Waad Al-Kateab: Yes, they have that.  

Mstyslav Chernov: Yes, there are no explosions on the drone, it’s just the music. So, music is the only thing we could work with, but still okay. I wish I could do both. And the funny story is one day a few months ago, I work in a small café in Kyiv, I just came back, and there is a guy who is editing a film, and I see my footage there. Because you actually buy it from Associated Press. And he edits the film and I’m like, “no, I know that moment.” And I start speaking to him, and he’s like, “oh, man, it’s you, you’re the one who shot it.” He asked me several questions and he said, “I’m making a film about Mariupol.” I said, “well, great, it’s needed. Let’s fill the void.” And he said, “everything’s great, but the sound, you know, we had to work really hard to fix it, add explosions and rocket sounds.” And I was like, “Okay, whatever.”  

Waad Al-Kateab: Any more questions? We have time for very quick ones... yes, please. 

Directors UK Member #3: How do you avoid breaking down when dealing with this death on a daily basis after having seen it and then working with it? In the editing specifically of this documentary, how did you make sure it didn’t affect your personal relationships?  
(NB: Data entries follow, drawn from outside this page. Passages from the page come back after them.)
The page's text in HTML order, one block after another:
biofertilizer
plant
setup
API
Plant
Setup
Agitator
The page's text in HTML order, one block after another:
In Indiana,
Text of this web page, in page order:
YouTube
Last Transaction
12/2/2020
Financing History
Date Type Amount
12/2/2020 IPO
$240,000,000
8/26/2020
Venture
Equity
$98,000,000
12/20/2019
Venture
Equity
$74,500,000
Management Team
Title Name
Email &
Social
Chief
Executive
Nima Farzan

Mstyslav Chernov: Well, honestly speaking, conflict journalism has affected my marriage way before Mariupol happened. That’s just the way this work works, you make sacrifices. But everything’s good, you know, we all understand each other. And I really miss my daughters, I don’t have much time to see them because everything is so active and unfolding. And you can’t avoid breaking down. I guess accepting that is the first step in the work. At the same time, you have to take care of your mental health because you just can’t adequately tell people’s stories, tell human stories if you are mentally unhealthy. So, if you need to, you have to go through a process of consulting and treatment, if you need to. But when things are unfolding very quickly and when you don't stop, everything’s still okay. It’s when the silence is around, that’s when it hits harder. But, the team helps a lot, the trust within the team, the trust within the family, the trust, you know, between you and editors. And also, just the feeling that you’re doing something meaningful. Look, what’s the most horrible thing about all this tragedy that my country or other countries are going through is that we as humans are trying really hard to make sense of war, and it just doesn’t make sense. And this feeling that your loss of a child, or the loss of your city, your home, was meaningless and will not have probably any justice to it, is so devastating. This question of why Marina is asking when Kiril dies, her son, I think that's the main question of the film.  
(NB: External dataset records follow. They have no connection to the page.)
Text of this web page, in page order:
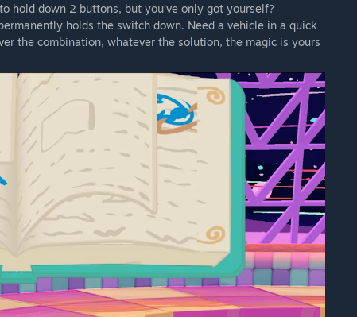
hold down 2 buttons, but you’ve only got yourself?
holds the switch down. Need a vehicle in a quick
the combination, whatever the solution, the magic is yours
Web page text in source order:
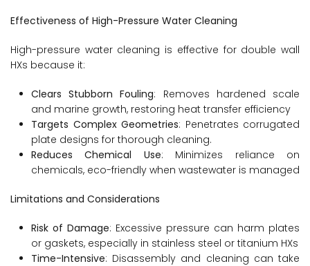
Effectiveness of High-Pressure Water Cleaning
High-pressure water cleaning is effective for double wall
HXs because it:
Clears Stubborn Fouling: Removes hardened scale
and marine growth, restoring heat transfer efficiency
Targets Complex Geometries: Penetrates corrugated
plate designs for thorough cleaning.
Reduces Chemical Use: Minimizes reliance on
chemicals, eco-friendly when wastewater is managed
Limitations and Considerations
Risk of Damage: Excessive pressure can harm plates
or gaskets, especially in stainless steel or titanium HXs
Time-Intensive: Disassembly and cleaning can take

So, I at least am, you know, we are at least privileged enough to make our choices, to do what we do, to try to find meaning. I think there’s a branch of psychotherapy which is called logotherapy, literally therapy of meaning. When you have something to live for, when you have a meaning, you can overcome anything. So, finding meaning in this work helps me to get through. But, you know, obviously we all have to go through many years of processing. I saw what happens to people from Mariupol, when they go in the cinema and see the film, and I was so afraid it was going to traumatise them, but it actually didn’t. They relived this experience together as a community in a safe environment with the thoughts that their suffering was not forgotten and that collective experience is beginning of a collective therapy, if such a thing is even possible.  
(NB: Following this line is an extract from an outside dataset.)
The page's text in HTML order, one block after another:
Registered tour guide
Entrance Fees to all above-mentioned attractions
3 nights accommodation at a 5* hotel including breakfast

Waad Al-Kateab: We were just talking about this at the end of our previous conversation, because I was telling him that I think especially when you lose something and, you know, I mean, hopefully it’s not going to be for good, but when you lose something for now and you know you can’t be there anymore, it’s like looking at this and feeling that you’re doing something. It’s like you’re bringing back Mariupol in his case, Allepo in my case, and whatever topic you’re working on. But when you take it back in a way that’s like, it’s existed now, no one can, you know, narrate this in a different way. And, like, this itself, it’s really meaningful, yes.